The basic principle that you have to be familiar with to understand electricity is charge. there are two types of charge, called positive and negative1. If two objects have the same charge (both positive or both negative) then they repel each other, whereas if they have different charges (one positive, one negative) they attract each other. The bigger the charges, the bigger the attraction or repulsion will be. This much, you'll just have to take on trust. It's one of those things that "just is"2. From here though, mostly we'll be working out how one thing stems from another, and won't have to take things on trust.

If you have a metal wire it contains lots and lots of tiny particles called electrons, each of which has a tiny little negative charge. If you put something else that's charged at one end of the wire, the electrons will then be attracted to/repelled from it, and move down the wire. As they move down the wire they can hit bits of whatever they're passing through, and give up a little bit of their energy. That's how electricity powers things.

Also, let's say that we put a negative charge at one end of the wire (A), and a positive charge at the other end (B). Our little electrons will be repelled from A and attracted to B. This would have two other effects though. Firstly, since the electrons had left from A, there wouldn't be any electrons left there3 to be able to go over to B. Secondly, lots of negatively charge electrons would be leaving A, so it would lose its negative charge, and lots of negatively charged electrons would be arriving at B, which would counteract its positive charge. With nothing to power it, and no electrons available to flow, a whole lot of absolutely nothing at all would happen.

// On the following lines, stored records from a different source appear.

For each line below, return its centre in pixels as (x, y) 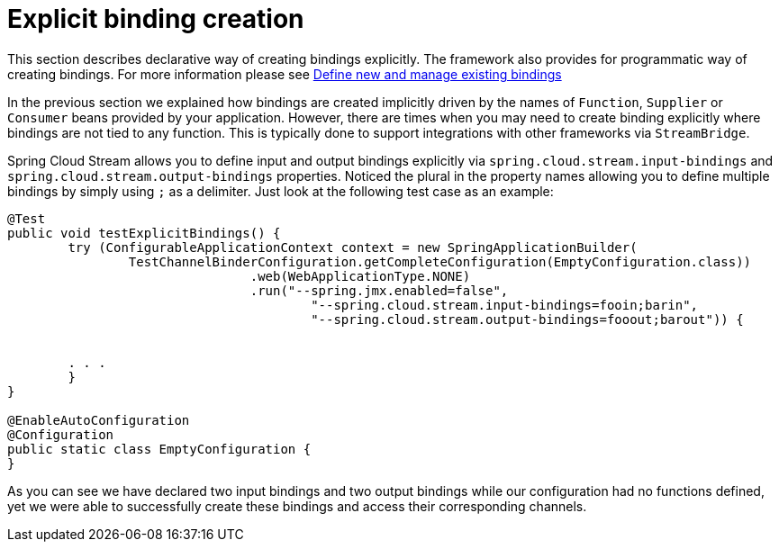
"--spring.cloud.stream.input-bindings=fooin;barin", (505, 305)
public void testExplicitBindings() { (144, 233)
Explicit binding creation (156, 19)
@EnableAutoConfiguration (99, 420)
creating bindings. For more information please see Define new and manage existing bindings (285, 74)
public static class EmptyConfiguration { (159, 449)
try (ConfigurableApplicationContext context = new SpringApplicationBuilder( (353, 247)
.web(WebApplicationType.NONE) (360, 276)
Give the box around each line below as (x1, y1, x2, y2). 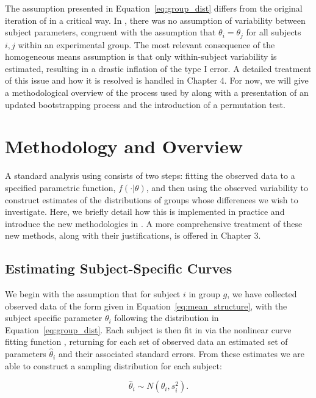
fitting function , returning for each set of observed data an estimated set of (5, 335, 288, 348)
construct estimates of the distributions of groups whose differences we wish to (5, 193, 298, 206)
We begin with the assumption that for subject (5, 288, 181, 300)
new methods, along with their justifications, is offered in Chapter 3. (5, 229, 261, 242)
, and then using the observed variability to (146, 181, 308, 194)
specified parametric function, (5, 181, 116, 194)
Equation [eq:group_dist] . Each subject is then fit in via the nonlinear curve (5, 323, 292, 336)
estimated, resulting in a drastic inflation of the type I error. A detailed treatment (5, 62, 312, 74)
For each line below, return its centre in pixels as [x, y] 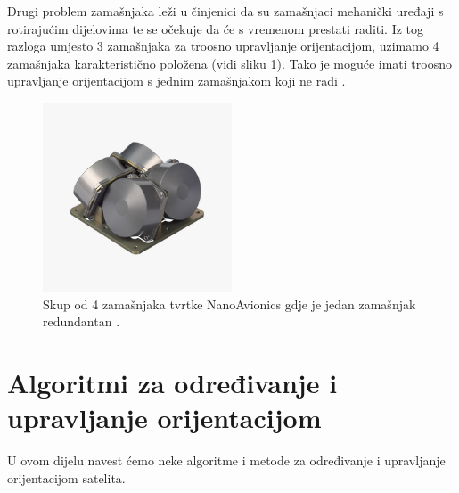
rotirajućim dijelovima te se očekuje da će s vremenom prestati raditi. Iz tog [216, 28]
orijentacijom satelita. [66, 477]
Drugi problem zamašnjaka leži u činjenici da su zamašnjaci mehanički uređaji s [225, 11]
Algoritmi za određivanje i [172, 382]
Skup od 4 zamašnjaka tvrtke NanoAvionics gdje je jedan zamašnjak [229, 304]
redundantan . [82, 321]
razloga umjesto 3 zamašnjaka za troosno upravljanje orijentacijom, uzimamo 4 [223, 46]
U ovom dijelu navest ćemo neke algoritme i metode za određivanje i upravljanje [226, 460]
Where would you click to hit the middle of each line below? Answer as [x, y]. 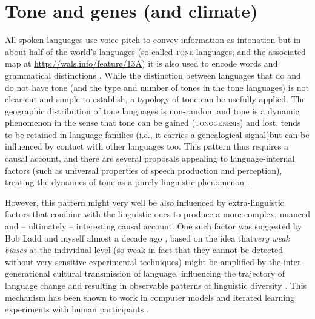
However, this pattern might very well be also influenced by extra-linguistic [144, 202]
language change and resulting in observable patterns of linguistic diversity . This [156, 285]
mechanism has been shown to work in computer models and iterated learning [150, 297]
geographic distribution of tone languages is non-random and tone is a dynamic [152, 110]
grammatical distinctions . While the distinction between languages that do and [153, 75]
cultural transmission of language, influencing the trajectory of [169, 273]
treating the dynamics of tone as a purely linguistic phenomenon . [127, 182]
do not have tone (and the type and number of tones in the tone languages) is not [157, 87]
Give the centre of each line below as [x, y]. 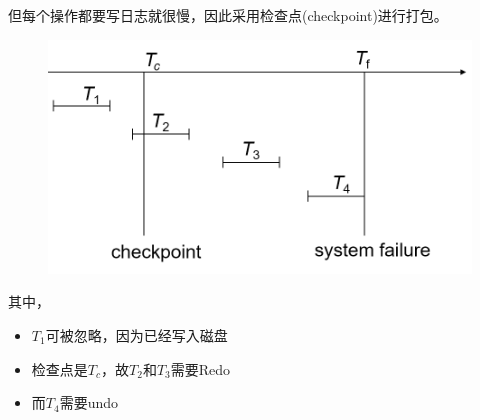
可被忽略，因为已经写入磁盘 [136, 334]
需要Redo [200, 368]
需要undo [89, 402]
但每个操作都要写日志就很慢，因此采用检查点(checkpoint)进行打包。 [228, 15]
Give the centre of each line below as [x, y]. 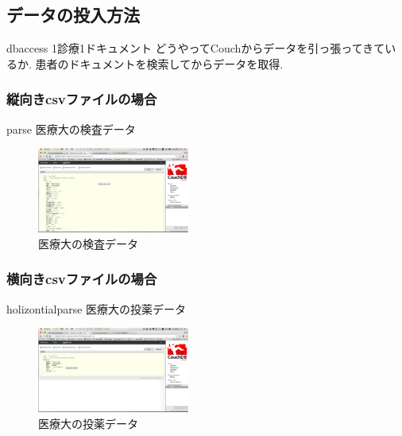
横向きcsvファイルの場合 [82, 279]
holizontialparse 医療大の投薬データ [97, 308]
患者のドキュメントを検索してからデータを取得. [159, 63]
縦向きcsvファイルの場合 [82, 99]
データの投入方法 [73, 15]
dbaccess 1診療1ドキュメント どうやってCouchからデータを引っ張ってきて [196, 48]
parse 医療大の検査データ [71, 128]
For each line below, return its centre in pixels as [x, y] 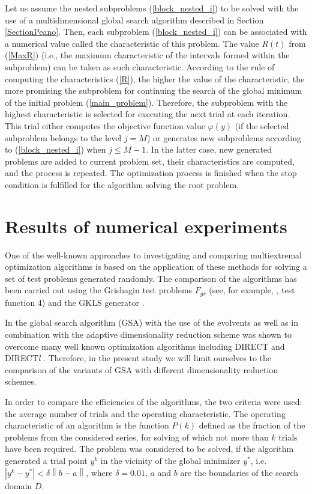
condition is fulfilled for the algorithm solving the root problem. [122, 184]
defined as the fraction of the [252, 425]
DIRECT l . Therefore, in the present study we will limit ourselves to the [138, 358]
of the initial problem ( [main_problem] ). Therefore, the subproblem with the [146, 102]
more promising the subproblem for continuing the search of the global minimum [154, 90]
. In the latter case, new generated [209, 149]
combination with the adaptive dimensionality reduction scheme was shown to [148, 334]
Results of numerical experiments [146, 226]
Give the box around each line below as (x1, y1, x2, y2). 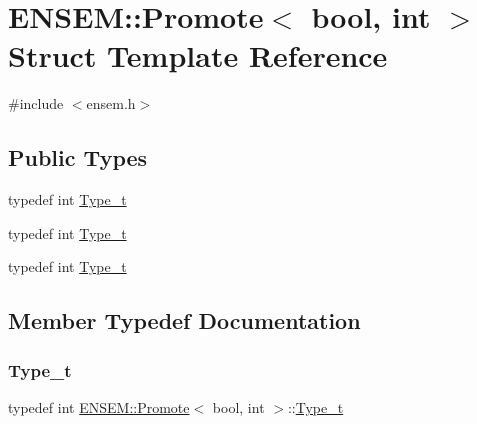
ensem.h (86, 93, 136, 114)
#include (8, 93, 64, 114)
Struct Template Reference (8, 35, 388, 76)
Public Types (8, 142, 148, 173)
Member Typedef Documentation (8, 305, 361, 336)
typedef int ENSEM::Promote (8, 396, 190, 417)
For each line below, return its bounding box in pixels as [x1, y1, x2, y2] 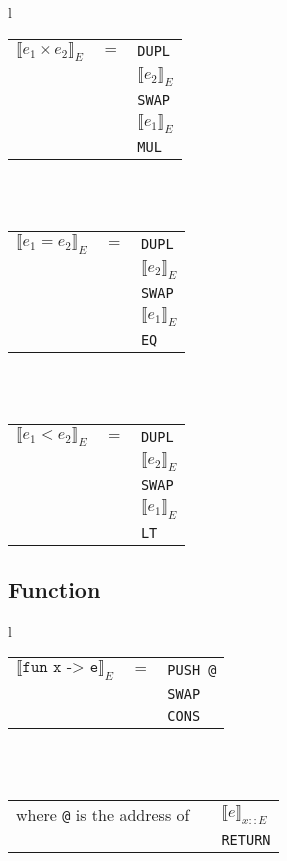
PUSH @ [167, 662, 217, 679]
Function [8, 574, 101, 605]
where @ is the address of [16, 802, 190, 826]
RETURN [221, 831, 271, 848]
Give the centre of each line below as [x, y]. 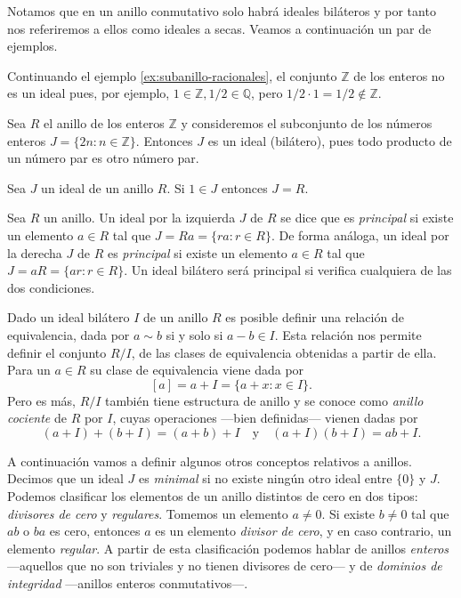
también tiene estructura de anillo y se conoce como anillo [264, 400]
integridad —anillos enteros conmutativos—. [128, 583]
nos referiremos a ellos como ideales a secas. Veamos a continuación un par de [219, 28]
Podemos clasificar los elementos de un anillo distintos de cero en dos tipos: [213, 496]
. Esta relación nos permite [348, 334]
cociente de [37, 418]
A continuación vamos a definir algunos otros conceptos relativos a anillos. [210, 461]
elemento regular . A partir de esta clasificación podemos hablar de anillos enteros [228, 548]
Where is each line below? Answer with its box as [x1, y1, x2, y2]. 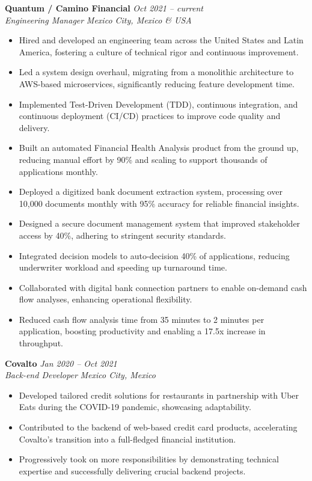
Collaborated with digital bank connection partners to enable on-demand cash [19, 281, 307, 293]
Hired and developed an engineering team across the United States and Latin [19, 34, 304, 46]
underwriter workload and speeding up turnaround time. [19, 261, 227, 274]
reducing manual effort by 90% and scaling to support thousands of [19, 153, 268, 165]
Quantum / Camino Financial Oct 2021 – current [5, 2, 204, 14]
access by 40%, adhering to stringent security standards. [19, 228, 226, 241]
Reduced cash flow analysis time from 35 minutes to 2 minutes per [19, 313, 265, 325]
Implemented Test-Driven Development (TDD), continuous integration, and [19, 97, 298, 110]
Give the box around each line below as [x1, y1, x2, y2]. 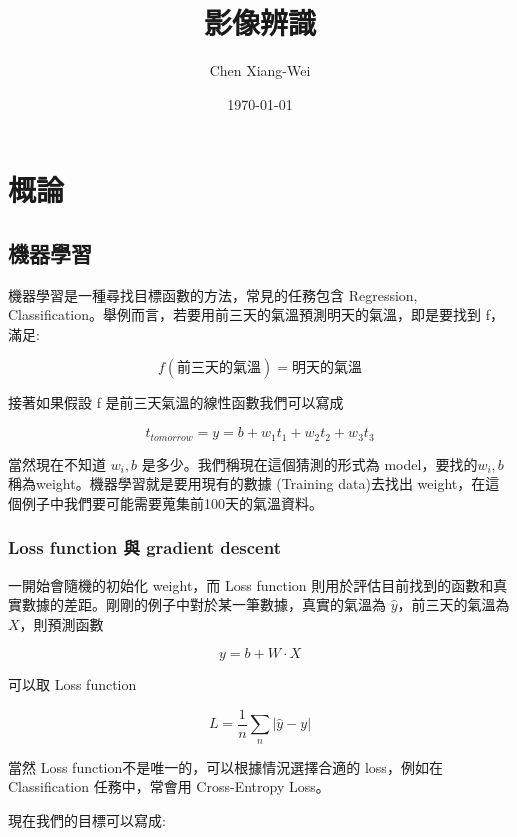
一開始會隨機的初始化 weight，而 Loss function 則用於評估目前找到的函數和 [8, 574, 494, 595]
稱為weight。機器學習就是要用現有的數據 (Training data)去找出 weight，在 [8, 473, 486, 494]
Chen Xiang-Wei [209, 60, 311, 81]
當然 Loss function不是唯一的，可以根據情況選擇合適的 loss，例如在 [8, 756, 443, 777]
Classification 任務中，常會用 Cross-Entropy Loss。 [8, 776, 330, 797]
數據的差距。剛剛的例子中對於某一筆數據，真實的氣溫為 [21, 594, 386, 615]
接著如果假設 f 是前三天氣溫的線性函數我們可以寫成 [8, 392, 344, 413]
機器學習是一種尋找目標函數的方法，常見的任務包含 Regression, [8, 284, 418, 305]
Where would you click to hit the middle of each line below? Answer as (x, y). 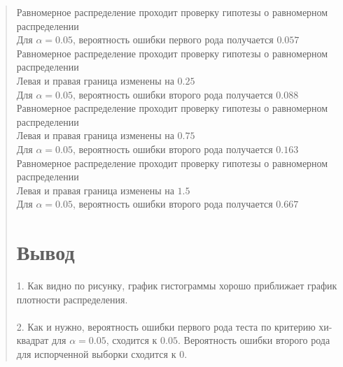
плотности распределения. (72, 299)
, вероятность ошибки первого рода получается (173, 39)
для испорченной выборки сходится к (96, 354)
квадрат (33, 340)
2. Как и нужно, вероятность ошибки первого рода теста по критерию (166, 326)
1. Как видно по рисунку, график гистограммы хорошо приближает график (177, 286)
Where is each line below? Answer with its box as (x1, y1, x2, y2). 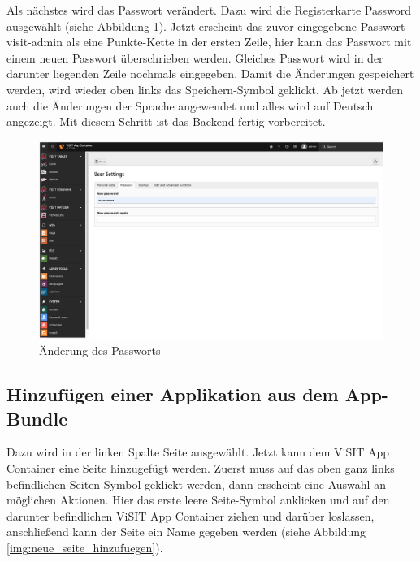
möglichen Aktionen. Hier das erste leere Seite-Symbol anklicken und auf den (6, 491, 390, 508)
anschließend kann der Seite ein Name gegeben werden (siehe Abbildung (6, 523, 366, 540)
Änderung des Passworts (39, 342, 161, 359)
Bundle (6, 405, 68, 430)
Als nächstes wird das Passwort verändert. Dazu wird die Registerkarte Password (6, 2, 411, 18)
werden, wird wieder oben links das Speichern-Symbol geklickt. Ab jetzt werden (6, 80, 404, 97)
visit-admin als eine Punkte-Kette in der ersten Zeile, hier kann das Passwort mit (6, 33, 412, 50)
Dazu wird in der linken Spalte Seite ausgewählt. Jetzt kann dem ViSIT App (6, 443, 390, 460)
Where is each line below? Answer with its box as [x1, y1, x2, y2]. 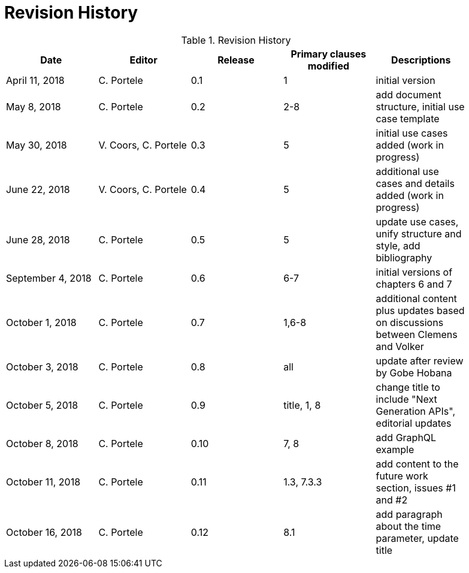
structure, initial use [376, 100, 465, 113]
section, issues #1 [376, 481, 456, 494]
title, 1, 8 [283, 399, 321, 411]
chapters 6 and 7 [376, 278, 452, 290]
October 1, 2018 [6, 316, 77, 328]
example [376, 443, 414, 456]
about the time [376, 520, 441, 532]
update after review [376, 354, 464, 367]
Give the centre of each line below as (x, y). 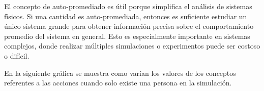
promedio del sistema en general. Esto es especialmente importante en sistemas (127, 36)
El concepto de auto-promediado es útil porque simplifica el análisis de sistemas (128, 6)
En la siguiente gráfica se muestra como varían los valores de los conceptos (120, 73)
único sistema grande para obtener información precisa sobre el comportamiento (129, 26)
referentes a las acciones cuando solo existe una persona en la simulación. (118, 83)
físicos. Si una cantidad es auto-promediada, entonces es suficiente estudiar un (126, 16)
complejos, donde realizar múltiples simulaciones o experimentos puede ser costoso (132, 46)
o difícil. (17, 55)
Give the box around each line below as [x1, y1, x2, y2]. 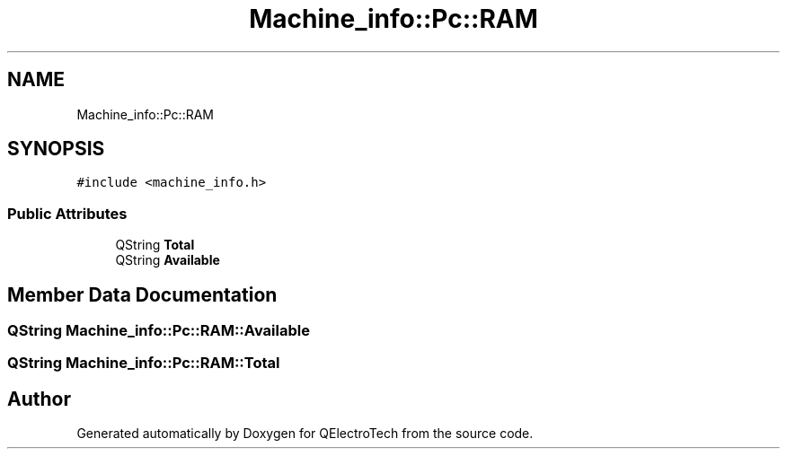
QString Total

This is why, in order for electrical things to work, you need to things. Firstly, you must have a complete circuit. this ensures that the electrons going out of one end are then effectively fed back in at the other end so you never run out. Secondly, you need to have a power source like a battery or a mains socket, which will stop the charges from balancing out to zero.

OK, so that's the basics. So what are volts and amps and watts and all those other things. Amps (short for amperes) are the unit of current, which measure how much charge is flowing per unit time. One amp is one coulomb per second. So if you have a current of 5 amp, that means 5 coulombs of charge are passing through each point of the wire every second.

Now, imagine that you're told that you have a road and that cars are travelling down the road at a rate of 10 cars per second. This could be a narrow road with only one lane, with lots of cars going very vary fast, or it could be a huge ten-lane highway, with the same number of cars spread out over ten lanes and each one going at one tenth of the speed as the cars on the narrow road. Either way you'd get ten cars per second. Electricity is much the same; you can have a 5 amp current by having densely packed electrons moving very fast, or by having a thicker wire and having them move ore slowly.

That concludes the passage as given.